Special Sessions

We are pleased to announce the following accepted Special Sessions for PCS2021.


Special Sessions

Special Session 1

Perceptually Driven Techniques for Video Compression and Quality Assessment

Session organizers: Christos Bampis (Netflix, USA), Lukas Krasula (Netflix, USA), Zhi Li (Netflix, USA).

One of the most important aspects of picture coding is its impact on human perception, as the human eye is the ultimate receiver in a variety of picture-related applications. Recent advances in perceptual quality assessment and video compression have provided tools that enabled substantial improvements in areas such as video streaming, teleconferencing, etc. The rapid increase in internet traffic caused by the global pandemic clearly demonstrated the importance of such technology, as well as identified room for improvement in managing the data load. The goal of this special session is to provide a forum for sharing and discussing cutting-edge research in Video Compression and Quality Assessment inspired by perceptual aspects of the human visual system. Possible topics that are a good fit for this session include but are not limited to:

  • Perceptual-optimization of deep-network based approaches for video compression and motion estimation.
  • Inventive ways of capturing and/or mitigating visual artifacts under challenging conditions, such as low-light scenes, newer codecs, or interaction of multiple distortions.
  • Novel tools for video compression enhancing the perceptual quality, such as in-loop filters, or other pre-processing or post-processing techniques.
  • Design of novel objective video quality metrics that can also be applicable to any of the above.
Special Session 2

Learning-based Image Coding

Session organizers: João Ascenso (Instituto Superior Técnico, Portugal), Fernando Pereira (Instituto Superior Técnico, Portugal) and Touradj Ebrahimi (École Polytechnique Fédérale de Lausanne, Switzerland).

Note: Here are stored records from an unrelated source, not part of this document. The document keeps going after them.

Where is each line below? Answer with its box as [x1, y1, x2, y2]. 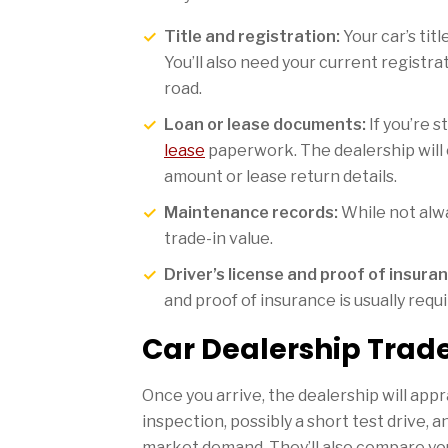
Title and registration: [164, 26, 340, 46]
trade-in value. [164, 228, 273, 248]
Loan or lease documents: [164, 114, 366, 134]
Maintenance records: [164, 202, 338, 222]
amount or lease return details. [164, 166, 397, 186]
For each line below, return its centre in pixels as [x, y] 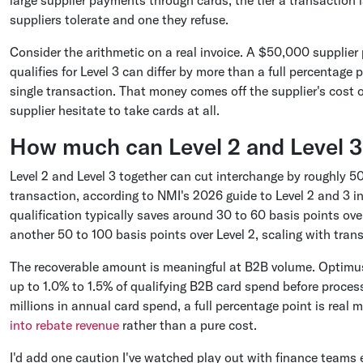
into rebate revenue [64, 325]
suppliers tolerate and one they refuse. [119, 19]
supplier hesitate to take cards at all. [115, 110]
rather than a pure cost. [188, 325]
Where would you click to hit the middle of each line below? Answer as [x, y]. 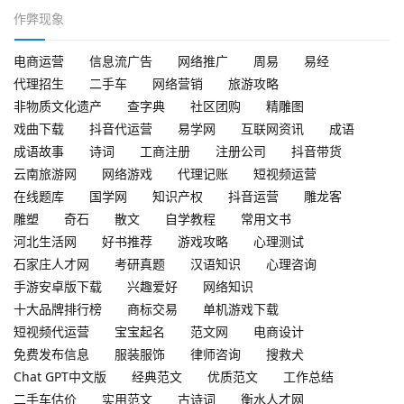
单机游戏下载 [241, 308]
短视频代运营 [51, 331]
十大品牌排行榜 [58, 308]
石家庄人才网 [51, 263]
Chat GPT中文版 [60, 376]
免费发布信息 [51, 353]
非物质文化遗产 [58, 106]
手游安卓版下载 [58, 286]
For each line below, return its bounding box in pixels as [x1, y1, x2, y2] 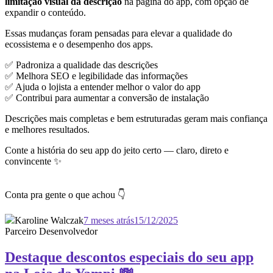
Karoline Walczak [15, 215, 83, 226]
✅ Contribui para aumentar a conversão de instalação [5, 93, 209, 104]
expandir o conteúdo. [5, 7, 86, 18]
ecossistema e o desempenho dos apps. [5, 39, 153, 50]
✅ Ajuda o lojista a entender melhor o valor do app [5, 82, 200, 93]
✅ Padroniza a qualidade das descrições [5, 60, 158, 71]
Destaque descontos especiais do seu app [5, 249, 253, 265]
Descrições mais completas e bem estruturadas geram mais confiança [5, 113, 268, 124]
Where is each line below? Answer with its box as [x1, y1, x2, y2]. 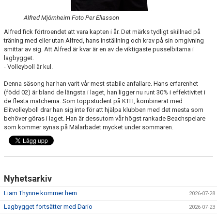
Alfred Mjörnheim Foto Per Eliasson [24, 14, 119, 21]
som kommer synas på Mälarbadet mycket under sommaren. [4, 124, 173, 131]
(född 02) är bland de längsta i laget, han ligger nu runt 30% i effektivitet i [4, 89, 205, 96]
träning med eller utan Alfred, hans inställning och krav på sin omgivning [4, 37, 204, 44]
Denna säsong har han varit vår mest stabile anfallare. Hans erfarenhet [4, 80, 198, 87]
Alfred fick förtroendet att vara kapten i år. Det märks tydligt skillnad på [4, 28, 201, 35]
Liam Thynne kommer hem [4, 189, 77, 197]
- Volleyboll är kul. [4, 63, 53, 70]
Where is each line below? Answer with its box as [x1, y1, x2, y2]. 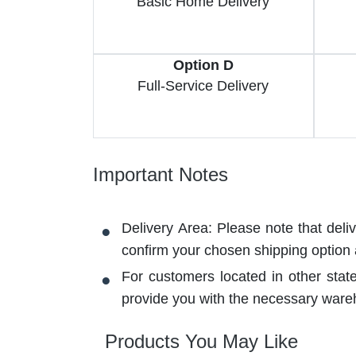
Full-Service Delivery [137, 77, 269, 94]
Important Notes [93, 163, 228, 185]
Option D [172, 56, 234, 73]
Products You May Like [105, 330, 298, 352]
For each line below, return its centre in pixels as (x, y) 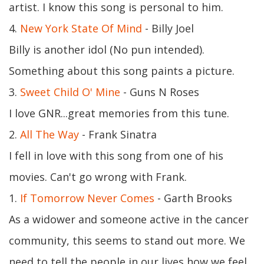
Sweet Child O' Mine (69, 92)
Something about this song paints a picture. (122, 71)
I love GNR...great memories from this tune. (119, 113)
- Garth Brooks (193, 198)
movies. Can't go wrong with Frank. (98, 177)
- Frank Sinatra (118, 134)
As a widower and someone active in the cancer (129, 219)
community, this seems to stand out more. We (127, 240)
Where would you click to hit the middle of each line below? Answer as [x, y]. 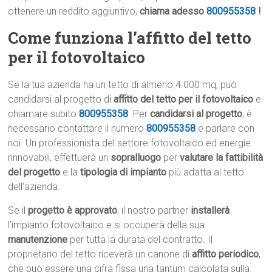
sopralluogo [136, 158]
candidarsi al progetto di [61, 100]
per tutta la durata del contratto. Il [140, 240]
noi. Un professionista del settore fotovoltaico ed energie [130, 143]
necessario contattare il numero [77, 129]
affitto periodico [226, 254]
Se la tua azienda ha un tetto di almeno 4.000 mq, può [123, 85]
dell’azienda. [34, 187]
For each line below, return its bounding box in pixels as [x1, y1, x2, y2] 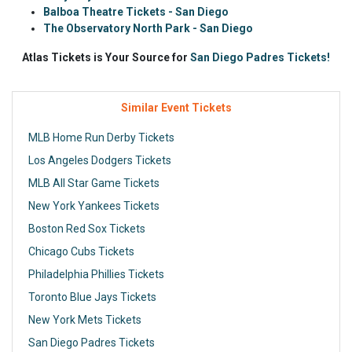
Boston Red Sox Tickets [28, 222, 145, 236]
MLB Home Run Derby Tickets [28, 131, 174, 145]
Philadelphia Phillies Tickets [28, 268, 164, 281]
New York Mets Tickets [28, 313, 141, 327]
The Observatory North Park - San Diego [43, 22, 253, 35]
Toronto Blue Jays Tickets [28, 291, 156, 304]
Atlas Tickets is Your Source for [22, 51, 190, 64]
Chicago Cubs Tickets [28, 245, 134, 258]
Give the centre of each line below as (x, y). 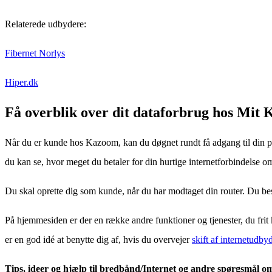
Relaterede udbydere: (46, 24)
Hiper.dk (22, 82)
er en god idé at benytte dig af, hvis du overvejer (98, 239)
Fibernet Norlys (35, 53)
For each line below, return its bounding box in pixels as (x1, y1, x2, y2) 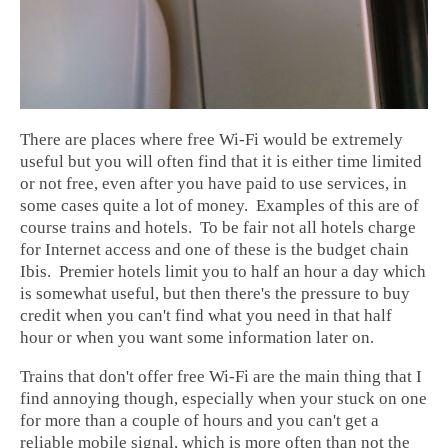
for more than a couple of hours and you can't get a (20, 411, 379, 431)
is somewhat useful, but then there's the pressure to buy (20, 284, 410, 304)
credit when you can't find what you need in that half (20, 306, 392, 326)
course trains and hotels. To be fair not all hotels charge (20, 218, 416, 238)
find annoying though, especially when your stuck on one (20, 389, 427, 409)
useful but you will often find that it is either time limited (20, 152, 422, 172)
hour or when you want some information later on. (20, 328, 374, 348)
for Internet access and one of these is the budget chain (20, 240, 409, 260)
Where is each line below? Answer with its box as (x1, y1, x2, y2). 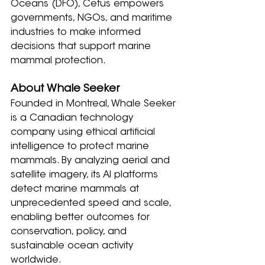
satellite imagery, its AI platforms (11, 170, 161, 180)
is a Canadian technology (11, 113, 136, 123)
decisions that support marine (11, 41, 154, 51)
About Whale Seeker (11, 83, 119, 95)
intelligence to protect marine (11, 141, 152, 151)
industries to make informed (11, 27, 144, 37)
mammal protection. (11, 56, 106, 66)
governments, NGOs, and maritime (11, 13, 175, 23)
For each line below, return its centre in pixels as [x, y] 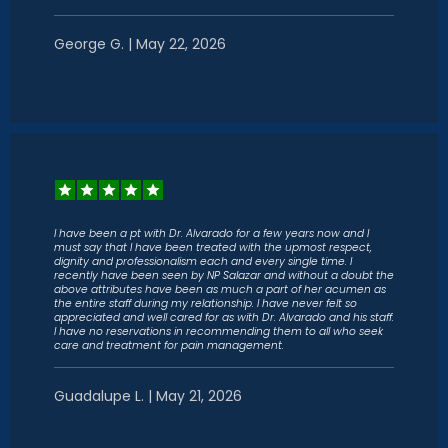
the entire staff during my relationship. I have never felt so [205, 303]
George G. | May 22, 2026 [140, 44]
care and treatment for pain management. [169, 345]
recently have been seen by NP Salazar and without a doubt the [224, 275]
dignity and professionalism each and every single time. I [203, 261]
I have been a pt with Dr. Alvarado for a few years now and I [211, 233]
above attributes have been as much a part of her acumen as [220, 289]
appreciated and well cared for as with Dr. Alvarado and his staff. [224, 317]
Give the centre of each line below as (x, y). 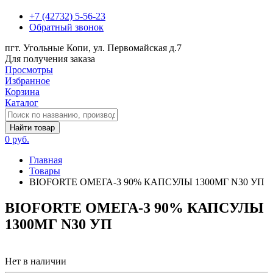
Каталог (22, 103)
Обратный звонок (66, 27)
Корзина (22, 92)
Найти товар (32, 128)
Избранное (27, 81)
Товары (45, 171)
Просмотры (29, 70)
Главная (46, 160)
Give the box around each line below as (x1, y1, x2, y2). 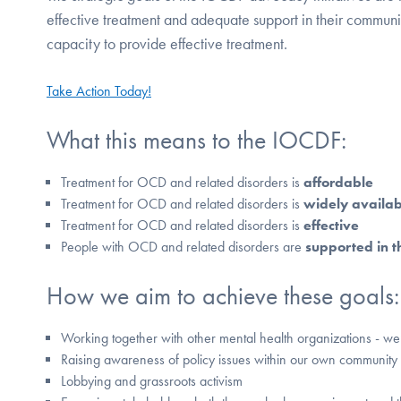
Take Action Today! (47, 82, 151, 99)
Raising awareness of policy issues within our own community (61, 351, 397, 369)
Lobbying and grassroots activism (61, 372, 243, 390)
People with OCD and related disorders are (61, 238, 305, 256)
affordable (303, 174, 373, 192)
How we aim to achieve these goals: (47, 281, 399, 311)
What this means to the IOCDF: (47, 125, 346, 156)
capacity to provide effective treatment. (47, 34, 287, 54)
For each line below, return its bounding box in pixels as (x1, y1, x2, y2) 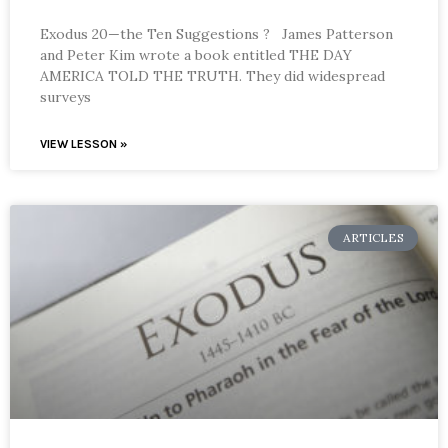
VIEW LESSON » (40, 136, 127, 151)
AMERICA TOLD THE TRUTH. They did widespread (40, 66, 385, 85)
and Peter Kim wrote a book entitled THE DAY (40, 45, 352, 64)
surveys (40, 87, 91, 106)
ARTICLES (342, 229, 404, 245)
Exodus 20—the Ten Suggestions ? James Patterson (40, 24, 393, 43)
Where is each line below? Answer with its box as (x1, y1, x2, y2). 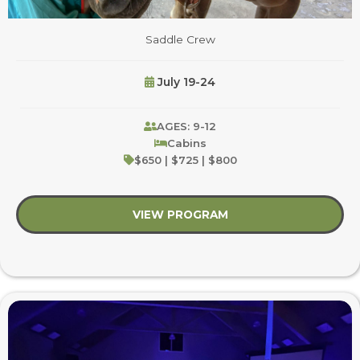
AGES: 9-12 (157, 120, 216, 133)
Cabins (166, 137, 207, 150)
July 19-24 (154, 75, 215, 90)
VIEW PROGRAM (132, 208, 228, 222)
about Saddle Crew (227, 208, 345, 222)
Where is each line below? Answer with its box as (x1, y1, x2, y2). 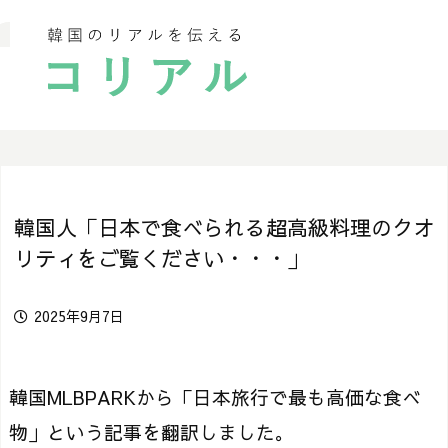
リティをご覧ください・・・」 (14, 244, 308, 273)
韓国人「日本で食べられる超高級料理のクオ (14, 213, 434, 242)
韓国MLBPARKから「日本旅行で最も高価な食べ (9, 384, 421, 410)
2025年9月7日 (34, 306, 124, 326)
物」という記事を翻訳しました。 (9, 419, 294, 445)
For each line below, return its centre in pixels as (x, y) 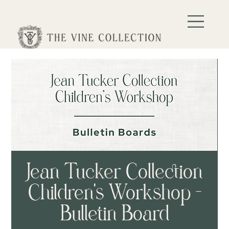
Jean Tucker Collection (114, 172)
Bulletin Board (114, 214)
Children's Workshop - (114, 193)
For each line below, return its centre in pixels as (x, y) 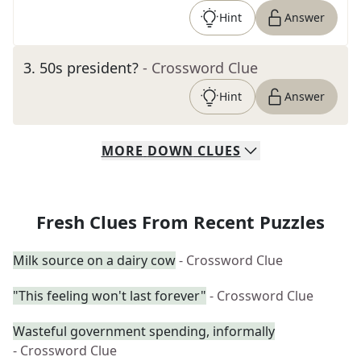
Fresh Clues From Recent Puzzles (180, 222)
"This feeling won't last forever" (110, 296)
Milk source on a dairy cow (94, 260)
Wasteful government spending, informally (144, 331)
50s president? (89, 68)
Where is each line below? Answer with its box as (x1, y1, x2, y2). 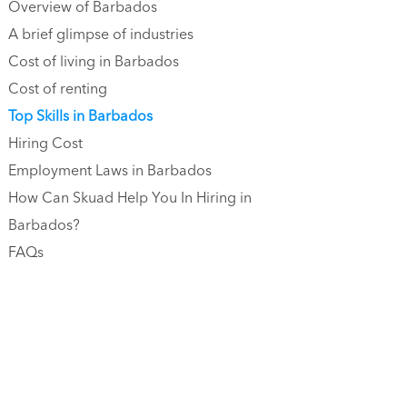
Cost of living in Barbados (8, 49, 179, 75)
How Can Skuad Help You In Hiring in (8, 185, 252, 212)
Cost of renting (8, 76, 107, 103)
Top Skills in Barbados (8, 104, 153, 130)
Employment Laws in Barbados (8, 158, 212, 184)
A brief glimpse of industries (8, 22, 194, 48)
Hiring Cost (8, 131, 83, 157)
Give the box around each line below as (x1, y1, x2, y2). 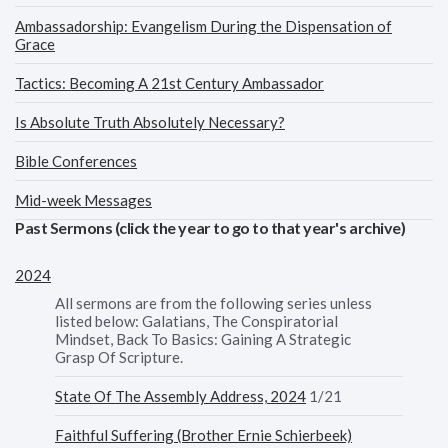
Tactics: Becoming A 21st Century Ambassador (15, 74, 324, 92)
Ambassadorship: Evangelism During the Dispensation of (15, 17, 392, 35)
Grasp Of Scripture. (55, 348, 183, 366)
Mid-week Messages (15, 191, 152, 209)
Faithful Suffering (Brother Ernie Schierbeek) (55, 426, 352, 444)
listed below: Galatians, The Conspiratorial (55, 312, 338, 330)
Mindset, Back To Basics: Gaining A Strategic (55, 330, 351, 348)
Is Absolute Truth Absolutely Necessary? (15, 113, 285, 131)
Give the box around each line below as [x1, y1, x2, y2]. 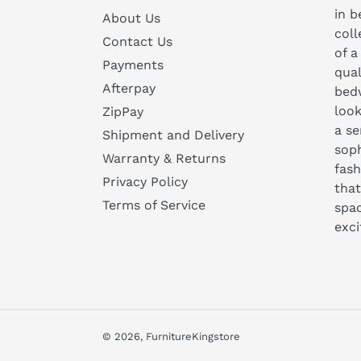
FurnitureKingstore [146, 330, 240, 342]
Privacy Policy [102, 173, 188, 189]
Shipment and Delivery [102, 127, 244, 143]
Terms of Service [102, 197, 205, 213]
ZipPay [102, 103, 143, 119]
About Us [102, 10, 160, 26]
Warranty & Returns [102, 150, 226, 166]
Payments [102, 56, 164, 73]
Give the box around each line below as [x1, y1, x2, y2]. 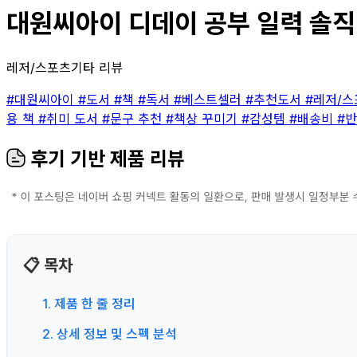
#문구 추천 [102, 110, 166, 127]
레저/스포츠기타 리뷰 [6, 59, 123, 76]
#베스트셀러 [174, 91, 245, 108]
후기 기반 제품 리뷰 [25, 147, 185, 171]
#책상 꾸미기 [166, 110, 241, 127]
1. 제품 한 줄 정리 [42, 295, 135, 312]
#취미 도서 [38, 110, 102, 127]
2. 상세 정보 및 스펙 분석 [42, 325, 177, 342]
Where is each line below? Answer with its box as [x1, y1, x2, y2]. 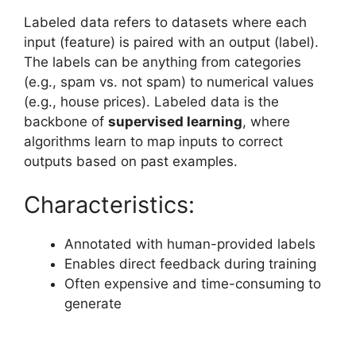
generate [64, 296, 122, 312]
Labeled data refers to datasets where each [24, 14, 307, 30]
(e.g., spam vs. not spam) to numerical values [24, 73, 314, 90]
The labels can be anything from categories [24, 53, 301, 70]
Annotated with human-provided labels [64, 236, 315, 253]
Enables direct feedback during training [64, 256, 316, 273]
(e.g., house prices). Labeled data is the [24, 93, 279, 110]
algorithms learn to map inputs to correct [24, 133, 283, 149]
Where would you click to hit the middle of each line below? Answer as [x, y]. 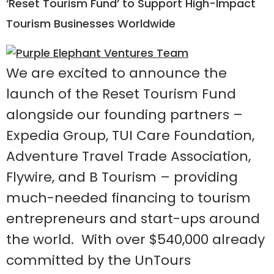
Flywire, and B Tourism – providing [122, 177]
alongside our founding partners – [124, 115]
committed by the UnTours [98, 261]
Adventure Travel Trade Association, [128, 157]
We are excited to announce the [117, 73]
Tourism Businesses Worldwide [91, 24]
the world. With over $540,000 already [135, 240]
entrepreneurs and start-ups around [133, 219]
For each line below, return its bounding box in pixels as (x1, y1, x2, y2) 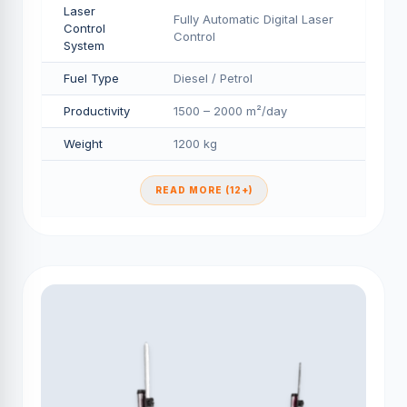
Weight (64, 136, 103, 151)
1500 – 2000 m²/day (174, 104, 287, 118)
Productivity (64, 104, 130, 118)
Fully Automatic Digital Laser (174, 12, 333, 26)
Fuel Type (64, 71, 119, 85)
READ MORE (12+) (154, 184, 253, 195)
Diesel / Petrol (174, 71, 253, 85)
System (64, 38, 104, 53)
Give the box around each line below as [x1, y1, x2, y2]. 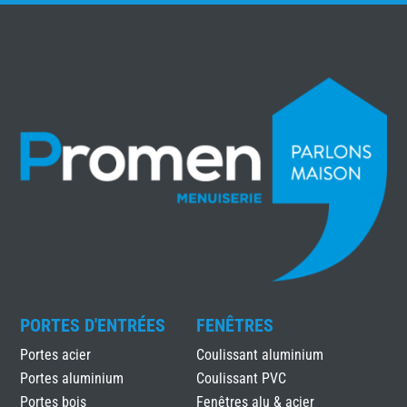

Image coding algorithms create compact representations of an image by exploiting spatial redundancies and perceptual irrelevance, thus exploiting the characteristics of the human visual system. Recently, data driven algorithms such as neural networks have attracted a lot of attention and have become a popular area of research and development. This interest is driven by several factors, such as recent advances in processing power (cheap and powerful hardware), the availability of large data sets (big data) and several algorithmic and architectural advances (e.g. generative adversarial networks).

Nowadays, machine learning through neural networks is the state-of-the-art for several computer vision tasks, such as those requiring high-level understanding of content semantics, e.g. image classification, object segmentation, saliency detection, but also low-level image processing tasks, such as image denoising, inpainting and super-resolution. These advances have led to an increased interest in applying deep neural networks to image coding, which is the main focus of the JPEG AI activity within the JPEG standardization committee. The aim of these novel image coding solutions is to design a compact image representation model that has been obtained (learned) from a large amount of visual data and can efficiently represent the wide variety of visual content that is available today. Some of the early learning-based image coding solutions already show encouraging results in terms of rate-distortion (RD) performance, notably in comparison to conventional standard image coding (e.g. JPEG 2000 and HEVC Intra) which compress images with hand- crafted transforms, entropy coding and quantization schemes.

This proposal for a PCS 2021 Special Session on Learning-based Image Coding gathers technical contributions that demonstrate the efficient coding of image content based on a learning-based approach. This topic has received many contributions in recent years and is considered critical to the future of image coding, especially the solutions for which learning-based tools substitute the previous conventional architectures, adopting end-to-end training. This special session proposal collects a wide range of contributions on this topic, namely, non-linear data transformations, probability models for entropy coding, block-based coding structures, rate-allocation procedures, intra prediction tools, prediction filters and complexity optimizations. Moreover, a recent subjective quality study performed in the context of JPEG AI is also included, where relevant learning-based image coding solutions are assessed, and the potential of this novel coding approach is analyzed.

Special Session 3

AI for VVC optimisations and enhancements

Session organizers: M. Abdoli (ATEME, France), T. Biatek (ATEME, France), E. François (InterDigital, France), and W. Hamidouche (IETR, France).

The next generation video coding standard named Versatile Video Coding (VVC) developed by the Joint Video Experts Team (JVET) jointly established by MPEG/ISO and VCEG/ITU has reached the Final Draft International Standard (FDIS) stage in July 2020. VVC introduces numerous new coding tools enabling around 50% bitrate reduction for the same subjective quality with respect to its predecessor standard HEVC. VVC is intended to facilitate the deployment of new video formats and applications such as omnidirectional (360°), High Dynamic Range, cloud gaming, screen content and 8K resolution content distribution which require special attention for compression and transmission. However, VVC complexity has significantly increased compared to HEVC and thus encoding complexity needs to be carefully addressed to take advantage of the VVC coding efficiency in real time applications.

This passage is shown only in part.